SUMMARY OF THE INVENTION

[0016] The present invention provides an apparatus and method for dependency tracking and register file bypass controls using a scannable register file, also referred to herein as a "target vector." The "target vector" consists of a scannable register file array and stores data identifying the bypass control information of the instructions in the pipeline. The location of this bypass control information in the "target vector" is indicative of a position of the instruction within the execution pipeline.

[0017] Based on this position within the execution pipeline, a dependent instruction can determine whether or not it can bypass the remaining pipeline and obtain a result of the instruction for use by the dependent instruction. If the dependent instruction is not able to bypass the pipeline, the dependent instruction is halted in the pipeline while the instruction upon which it is dependent continues to progress through the pipeline. Once the instruction upon which the dependent instruction is dependent, is at a stage of the pipeline where the bypass is able to be performed, the halted instruction is allowed to proceed through the pipeline.

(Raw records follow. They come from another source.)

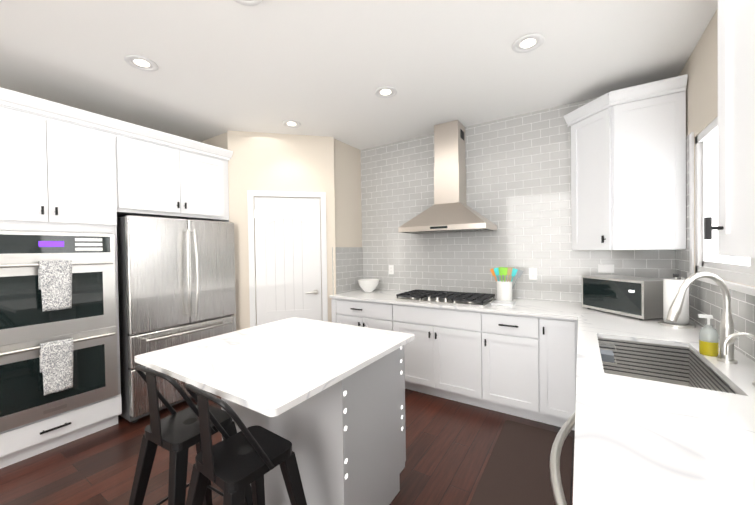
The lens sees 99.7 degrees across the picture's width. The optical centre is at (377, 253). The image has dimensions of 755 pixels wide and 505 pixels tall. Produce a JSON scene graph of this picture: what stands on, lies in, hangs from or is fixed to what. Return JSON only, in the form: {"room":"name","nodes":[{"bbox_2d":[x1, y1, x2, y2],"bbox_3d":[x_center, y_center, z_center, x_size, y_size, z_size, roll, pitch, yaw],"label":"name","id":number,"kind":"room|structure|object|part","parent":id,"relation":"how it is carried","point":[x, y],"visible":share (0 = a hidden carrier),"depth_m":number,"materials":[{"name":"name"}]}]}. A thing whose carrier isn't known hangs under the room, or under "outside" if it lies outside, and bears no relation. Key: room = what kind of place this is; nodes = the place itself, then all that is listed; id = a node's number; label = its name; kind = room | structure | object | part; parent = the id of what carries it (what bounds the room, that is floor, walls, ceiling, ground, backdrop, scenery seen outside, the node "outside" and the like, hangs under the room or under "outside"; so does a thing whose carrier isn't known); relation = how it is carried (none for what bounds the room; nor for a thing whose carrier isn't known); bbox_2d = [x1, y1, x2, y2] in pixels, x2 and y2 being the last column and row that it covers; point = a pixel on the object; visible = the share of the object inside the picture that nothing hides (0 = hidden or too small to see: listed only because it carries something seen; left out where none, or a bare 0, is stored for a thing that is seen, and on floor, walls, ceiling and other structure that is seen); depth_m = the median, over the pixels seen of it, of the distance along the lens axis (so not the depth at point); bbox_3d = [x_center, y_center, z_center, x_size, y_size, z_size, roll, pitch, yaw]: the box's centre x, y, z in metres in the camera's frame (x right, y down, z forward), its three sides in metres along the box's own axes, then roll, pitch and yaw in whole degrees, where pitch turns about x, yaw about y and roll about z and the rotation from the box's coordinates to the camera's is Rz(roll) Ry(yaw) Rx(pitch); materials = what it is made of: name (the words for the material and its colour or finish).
{"room":"kitchen","nodes":[
{"label":"kitchen","id":0,"kind":"room"},
{"bbox_2d":[201,132,227,149],"bbox_3d":[-1.808,0.039,3.679,0.650,2.740,0.100,0,1,32],"label":"wall","id":1,"kind":"structure","parent":0,"point":[220,141],"depth_m":3.57,"materials":[{"name":"beige paint"}]},
{"bbox_2d":[227,130,335,330],"bbox_3d":[-1.054,0.029,3.626,1.140,2.740,0.100,-1,1,-13],"label":"wall","id":2,"kind":"structure","parent":0,"point":[258,161],"depth_m":3.54,"materials":[{"name":"beige paint"}]},
{"bbox_2d":[247,190,327,326],"bbox_3d":[-0.992,0.350,3.582,0.844,2.097,0.017,-1,1,-13],"label":"door frame","id":3,"kind":"structure","parent":2,"relation":"attached to","point":[251,194],"depth_m":3.53,"materials":[{"name":"white wood"}]},
{"bbox_2d":[254,197,321,325],"bbox_3d":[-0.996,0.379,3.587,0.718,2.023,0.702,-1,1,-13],"label":"pantry door","id":4,"kind":"structure","parent":2,"relation":"in","point":[288,252],"depth_m":3.59,"materials":[{"name":"white wood"}]},
{"bbox_3d":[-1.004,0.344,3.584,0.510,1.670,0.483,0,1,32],"label":"pantry door handle","id":5,"kind":"part","parent":4,"relation":"part of","materials":[{"name":"white wood"}]},
{"bbox_2d":[0,389,574,504],"bbox_3d":[-1.236,1.461,1.000,4.675,0.050,6.780,0,1,32],"label":"floor","id":6,"kind":"structure","parent":0,"point":[450,444],"depth_m":2.16,"materials":[{"name":"brown wood"}]},
{"bbox_2d":[0,87,121,468],"bbox_3d":[-2.576,0.181,2.396,0.723,2.513,0.855,0,1,32],"label":"tall cabinet","id":7,"kind":"object","parent":6,"relation":"on","point":[40,447],"depth_m":2.29,"materials":[{"name":"white wood"}]},
{"bbox_2d":[38,260,71,311],"bbox_3d":[-2.258,0.220,2.239,0.047,0.346,0.166,0,1,32],"label":"towel","id":8,"kind":"object","parent":7,"relation":"hanging from","point":[55,281],"visible":1,"depth_m":2.22,"materials":[{"name":"grey fabric"}]},
{"bbox_3d":[-2.317,0.459,2.270,0.036,1.585,0.160,0,1,32],"label":"tall oven cabinet handle","id":9,"kind":"part","parent":7,"relation":"part of","materials":[{"name":"metal"}]},
{"bbox_2d":[39,338,72,394],"bbox_3d":[-2.253,0.788,2.242,0.047,0.356,0.166,0,1,32],"label":"towel","id":10,"kind":"object","parent":7,"relation":"hanging from","point":[56,363],"visible":1,"depth_m":2.23,"materials":[{"name":"grey fabric"}]},
{"bbox_3d":[-2.615,-1.024,2.394,0.674,0.103,0.855,0,1,32],"label":"top of the tall oven cabinet","id":11,"kind":"part","parent":7,"relation":"part of","materials":[{"name":"white wood"}]},
{"bbox_3d":[-2.318,0.500,2.271,0.156,1.310,0.740,0,1,32],"label":"tall oven cabinet front","id":12,"kind":"part","parent":7,"relation":"part of","materials":[{"name":"silver metal"}]},
{"bbox_3d":[-2.345,0.183,2.282,0.020,2.269,0.792,0,1,32],"label":"tall oven cabinet door","id":13,"kind":"part","parent":7,"relation":"part of","materials":[{"name":"white wood"}]},
{"bbox_2d":[114,119,232,221],"bbox_3d":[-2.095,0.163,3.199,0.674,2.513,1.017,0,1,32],"label":"upper cabinet","id":14,"kind":"object","parent":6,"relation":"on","point":[121,212],"depth_m":2.94,"materials":[{"name":"white wood"}]},
{"bbox_3d":[-1.889,-0.678,3.007,0.020,0.585,0.922,0,1,32],"label":"fridge cabinet door","id":15,"kind":"part","parent":14,"relation":"part of","materials":[{"name":"white wood"}]},
{"bbox_3d":[-1.856,-1.043,3.020,0.067,0.103,1.017,0,1,32],"label":"fridge cab top","id":16,"kind":"part","parent":14,"relation":"part of","materials":[{"name":"white wood"}]},
{"bbox_2d":[117,215,235,421],"bbox_3d":[-2.053,0.550,3.172,0.715,1.740,0.942,0,1,32],"label":"fridge","id":17,"kind":"object","parent":6,"relation":"on","point":[123,333],"depth_m":2.80,"materials":[{"name":"grey metal"}]},
{"bbox_3d":[-1.783,0.505,2.999,0.073,1.655,0.942,0,1,32],"label":"fridge door","id":18,"kind":"part","parent":17,"relation":"part of","materials":[{"name":"silver metal"}]},
{"bbox_2d":[146,229,231,342],"bbox_3d":[-1.720,0.400,2.957,0.080,1.246,0.763,0,1,32],"label":"handle","id":19,"kind":"object","parent":17,"relation":"attached to","point":[189,285],"visible":0.77,"depth_m":2.92,"materials":[{"name":"silver metal"}]},
{"bbox_2d":[128,366,252,504],"bbox_3d":[-0.864,0.952,1.474,0.448,0.944,0.450,0,1,29],"label":"stool","id":20,"kind":"object","parent":6,"relation":"on","point":[175,434],"visible":0.88,"depth_m":1.39,"materials":[{"name":"black metal"}]},
{"bbox_2d":[185,384,306,504],"bbox_3d":[-0.518,0.950,1.254,0.448,0.944,0.450,0,1,35],"label":"stool","id":21,"kind":"object","parent":6,"relation":"on","point":[232,467],"visible":1,"depth_m":1.20,"materials":[{"name":"black metal"}]},
{"bbox_2d":[221,345,405,504],"bbox_3d":[-0.379,0.966,1.964,0.952,0.889,0.654,0,1,32],"label":"kitchen island","id":22,"kind":"object","parent":6,"relation":"on","point":[346,437],"visible":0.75,"depth_m":1.59,"materials":[{"name":"grey wood"}]},
{"bbox_2d":[134,317,414,416],"bbox_3d":[-0.496,0.512,1.758,1.050,0.025,1.060,0,1,32],"label":"island countertop","id":23,"kind":"structure","parent":22,"relation":"on","point":[275,368],"depth_m":1.52,"materials":[{"name":"stone"}]},
{"bbox_2d":[331,298,577,430],"bbox_3d":[0.658,0.934,3.270,2.420,0.889,0.677,0,1,32],"label":"base cabinet","id":24,"kind":"object","parent":6,"relation":"on","point":[539,416],"depth_m":2.74,"materials":[{"name":"white wood"}]},
{"bbox_3d":[0.508,0.680,2.980,1.876,0.216,0.036,0,1,32],"label":"back base cabinet handle","id":25,"kind":"part","parent":24,"relation":"part of","materials":[{"name":"black metal"}]},
{"bbox_2d":[469,420,572,504],"bbox_3d":[0.856,1.386,1.872,0.470,0.013,1.500,0,1,32],"label":"kitchen mat","id":26,"kind":"object","parent":6,"relation":"on","point":[516,471],"visible":0.88,"depth_m":2.03,"materials":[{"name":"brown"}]},
{"bbox_3d":[1.060,0.957,1.033,0.610,0.889,4.020,0,1,32],"label":"base cabinet","id":27,"kind":"object","parent":6,"relation":"on","visible":0},
{"bbox_2d":[330,289,573,319],"bbox_3d":[0.640,0.476,3.264,2.400,0.025,0.691,0,1,32],"label":"countertop","id":28,"kind":"structure","parent":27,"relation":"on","point":[552,309],"depth_m":2.87,"materials":[{"name":"stone"}]},
{"bbox_2d":[358,279,379,291],"bbox_3d":[-0.109,0.391,3.886,0.276,0.150,0.276,0,1,32],"label":"bowl","id":29,"kind":"object","parent":28,"relation":"on","point":[368,285],"visible":1,"depth_m":3.80,"materials":[{"name":"white ceramic"}]},
{"bbox_2d":[395,289,495,306],"bbox_3d":[0.689,0.437,3.249,0.900,0.049,0.510,0,1,32],"label":"cooktop","id":30,"kind":"object","parent":28,"relation":"in","point":[465,298],"visible":1,"depth_m":3.15,"materials":[{"name":"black metal"}]},
{"bbox_2d":[491,300,515,305],"bbox_3d":[1.154,0.452,2.918,0.190,0.015,0.180,0,1,32],"label":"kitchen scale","id":31,"kind":"object","parent":28,"relation":"on","point":[504,303],"visible":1,"depth_m":2.88,"materials":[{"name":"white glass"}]},
{"bbox_2d":[490,267,523,300],"bbox_3d":[1.251,0.293,3.090,0.307,0.325,0.146,0,1,32],"label":"utensil crock","id":32,"kind":"object","parent":28,"relation":"on","point":[504,289],"visible":0.96,"depth_m":3.06,"materials":[{"name":"white ceramic"}]},
{"bbox_2d":[573,303,754,504],"bbox_3d":[1.027,0.499,1.027,0.656,0.025,4.051,0,1,32],"label":"countertop","id":33,"kind":"structure","parent":27,"relation":"on","point":[642,442],"depth_m":0.89,"materials":[{"name":"stone"}]},
{"bbox_2d":[582,275,662,319],"bbox_3d":[1.907,0.319,2.451,0.304,0.272,0.500,-1,1,-13],"label":"microwave","id":34,"kind":"object","parent":33,"relation":"on","point":[640,298],"visible":0.79,"depth_m":2.31,"materials":[{"name":"silver metal"}]},
{"bbox_2d":[597,337,737,393],"bbox_3d":[1.283,0.612,1.488,0.412,0.218,0.722,0,1,32],"label":"sink basin","id":35,"kind":"object","parent":33,"relation":"in","point":[682,366],"visible":0.19,"depth_m":1.74,"materials":[{"name":"silver metal"}]},
{"bbox_2d":[658,274,694,327],"bbox_3d":[1.926,0.295,2.056,0.176,0.330,0.176,0,1,32],"label":"paper towel","id":36,"kind":"object","parent":33,"relation":"on","point":[670,288],"visible":0.75,"depth_m":2.02,"materials":[{"name":"paper"},{"name":"nickel"}]},
{"bbox_2d":[666,272,737,363],"bbox_3d":[1.412,0.278,1.390,0.261,0.396,0.217,0,1,32],"label":"faucet","id":37,"kind":"object","parent":33,"relation":"on","point":[726,322],"visible":0.88,"depth_m":1.38,"materials":[{"name":"silver metal"}]},
{"bbox_2d":[698,314,718,356],"bbox_3d":[1.547,0.379,1.490,0.067,0.185,0.064,0,1,32],"label":"soap bottle","id":38,"kind":"object","parent":33,"relation":"on","point":[708,339],"visible":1,"depth_m":1.47,"materials":[{"name":"yellow"}]},
{"bbox_2d":[722,332,754,385],"bbox_3d":[1.347,0.384,1.160,0.130,0.191,0.075,0,1,32],"label":"filter faucet","id":39,"kind":"object","parent":33,"relation":"on","point":[727,339],"visible":1,"depth_m":1.18,"materials":[{"name":"silver metal"}]},
{"bbox_3d":[0.630,0.917,0.948,0.023,0.753,3.317,0,1,32],"label":"door","id":40,"kind":"structure","parent":27,"relation":"attached to","visible":0},
{"bbox_2d":[549,412,574,504],"bbox_3d":[0.560,0.610,0.940,0.090,0.025,0.687,0,1,32],"label":"handle","id":41,"kind":"object","parent":40,"relation":"attached to","point":[555,454],"visible":0.77,"depth_m":0.92,"materials":[{"name":"silver metal"}]},
{"bbox_2d":[334,139,361,246],"bbox_3d":[-0.404,0.015,3.977,0.100,2.740,0.610,0,1,32],"label":"wall","id":42,"kind":"structure","parent":0,"point":[347,186],"depth_m":3.94,"materials":[{"name":"beige paint"}]},
{"bbox_2d":[332,247,362,294],"bbox_3d":[-0.358,0.207,3.947,0.008,0.575,0.602,0,1,32],"label":"tiled wall","id":43,"kind":"structure","parent":42,"relation":"attached to","point":[349,267],"depth_m":3.94,"materials":[{"name":"grey tile"}]},
{"bbox_2d":[0,0,717,149],"bbox_3d":[-1.278,-1.329,0.964,4.675,0.050,6.780,0,1,32],"label":"ceiling","id":44,"kind":"structure","parent":0,"point":[327,68],"depth_m":2.18,"materials":[{"name":"white paint"}]},
{"bbox_2d":[124,55,158,70],"bbox_3d":[-1.620,-1.308,2.190,0.190,0.009,0.190,0,1,32],"label":"recessed light","id":45,"kind":"object","parent":44,"relation":"in","point":[141,63],"visible":1,"depth_m":2.18,"materials":[{"name":"white plastic"}]},
{"bbox_2d":[233,0,262,5],"bbox_3d":[-0.670,-1.315,1.597,0.190,0.009,0.190,0,1,32],"label":"recessed light","id":46,"kind":"object","parent":44,"relation":"in","point":[249,2],"visible":1,"depth_m":1.66,"materials":[{"name":"white plastic"}]},
{"bbox_2d":[282,120,300,127],"bbox_3d":[-0.883,-1.333,3.274,0.190,0.009,0.190,0,1,32],"label":"recessed light","id":47,"kind":"object","parent":44,"relation":"in","point":[291,123],"visible":1,"depth_m":3.27,"materials":[{"name":"white plastic"}]},
{"bbox_2d":[374,86,396,97],"bbox_3d":[0.068,-1.339,2.645,0.190,0.009,0.190,0,1,32],"label":"recessed light","id":48,"kind":"object","parent":44,"relation":"in","point":[385,92],"visible":1,"depth_m":2.64,"materials":[{"name":"white plastic"}]},
{"bbox_2d":[512,33,544,52],"bbox_3d":[0.963,-1.344,2.039,0.190,0.009,0.190,0,1,32],"label":"recessed light","id":49,"kind":"object","parent":44,"relation":"in","point":[528,43],"visible":1,"depth_m":2.03,"materials":[{"name":"white plastic"}]},
{"bbox_2d":[679,8,753,286],"bbox_3d":[0.646,0.054,-0.288,0.100,2.740,6.680,0,1,32],"label":"wall","id":50,"kind":"structure","parent":0,"point":[700,68],"depth_m":1.99,"materials":[{"name":"beige paint"}]},
{"bbox_2d":[675,135,754,361],"bbox_3d":[1.293,-0.145,0.831,0.008,1.310,4.072,0,1,32],"label":"tiled wall","id":51,"kind":"structure","parent":50,"relation":"attached to","point":[705,298],"depth_m":1.82,"materials":[{"name":"grey tile"}]},
{"bbox_2d":[687,132,754,295],"bbox_3d":[1.680,-0.314,1.458,0.034,0.980,1.760,0,1,32],"label":"window frame","id":52,"kind":"structure","parent":50,"relation":"attached to","point":[746,289],"depth_m":2.15,"materials":[{"name":"white wood"}]},
{"bbox_2d":[695,116,754,286],"bbox_3d":[1.731,-0.309,1.425,0.085,1.110,1.850,0,1,32],"label":"window","id":53,"kind":"structure","parent":50,"relation":"in","point":[733,260],"depth_m":2.05,"materials":[{"name":"white"}]},
{"bbox_3d":[0.536,0.003,3.799,4.675,2.740,0.100,0,1,32],"label":"wall","id":54,"kind":"structure","parent":0,"visible":0},
{"bbox_2d":[398,120,496,233],"bbox_3d":[0.718,-0.793,3.316,0.900,1.135,0.471,0,1,32],"label":"range hood","id":55,"kind":"object","parent":54,"relation":"attached to","point":[449,211],"visible":0.98,"depth_m":3.28,"materials":[{"name":"silver metal"}]},
{"bbox_2d":[361,97,674,302],"bbox_3d":[1.091,-0.445,3.372,3.076,1.850,0.008,0,1,32],"label":"tiled wall","id":56,"kind":"structure","parent":54,"relation":"attached to","point":[518,180],"depth_m":3.28,"materials":[{"name":"grey tile"}]},
{"bbox_2d":[389,265,393,273],"bbox_3d":[0.170,0.198,3.963,0.072,0.116,0.006,0,1,32],"label":"electrical outlet","id":57,"kind":"object","parent":56,"relation":"attached to","point":[391,269],"visible":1,"depth_m":3.96,"materials":[{"name":"white plastic"}]},
{"bbox_2d":[529,268,536,279],"bbox_3d":[1.516,0.196,3.106,0.072,0.116,0.006,0,1,32],"label":"electrical outlet","id":58,"kind":"object","parent":56,"relation":"attached to","point":[532,273],"visible":1,"depth_m":3.10,"materials":[{"name":"white plastic"}]},
{"bbox_2d":[598,264,613,272],"bbox_3d":[2.004,0.129,2.795,0.116,0.072,0.005,0,1,32],"label":"electrical outlet","id":59,"kind":"object","parent":56,"relation":"attached to","point":[605,268],"visible":1,"depth_m":2.79,"materials":[{"name":"white plastic"}]},
{"bbox_2d":[611,107,684,249],"bbox_3d":[1.998,-0.607,2.603,0.698,1.152,0.305,0,1,32],"label":"upper cabinet","id":60,"kind":"object","parent":56,"relation":"attached to","point":[612,174],"visible":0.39,"depth_m":2.52,"materials":[{"name":"white wood"}]},
{"bbox_2d":[564,93,612,249],"bbox_3d":[1.784,-0.644,2.702,0.067,1.222,0.435,-1,1,-13],"label":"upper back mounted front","id":61,"kind":"object","parent":60,"relation":"attached to","point":[589,123],"visible":0.88,"depth_m":2.68,"materials":[{"name":"white wood"}]},
{"bbox_2d":[609,74,687,249],"bbox_3d":[2.005,-0.643,2.378,0.443,1.222,0.067,0,1,32],"label":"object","id":62,"kind":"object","parent":60,"relation":"attached to","point":[650,164],"depth_m":2.38,"materials":[{"name":"white wood"}]},
{"bbox_3d":[0.576,-0.553,-0.003,0.312,1.152,1.810,0,1,32],"label":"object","id":63,"kind":"object","parent":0,"visible":0},
{"bbox_2d":[704,0,754,257],"bbox_3d":[0.562,-0.591,0.038,0.379,1.222,1.865,0,1,32],"label":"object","id":64,"kind":"structure","parent":63,"relation":"attached to","point":[735,227],"depth_m":0.77,"materials":[{"name":"white wood"}]}
]}

[0018] With the apparatus and method of the present invention, a scannable register file array, e.g., in GPR/FPRs, is provided and used to track the stage of any instruction in the execution unit. Every entry in the target vector is updated every cycle to stay synchronized with the instructions in the execution unit. By using existing circuitry present for scan, the cells in the register file array grow a minimal amount in order to facilitate the present invention. The present invention has the advantage of being smaller and faster than using master-slave flip-flops (MSFFs).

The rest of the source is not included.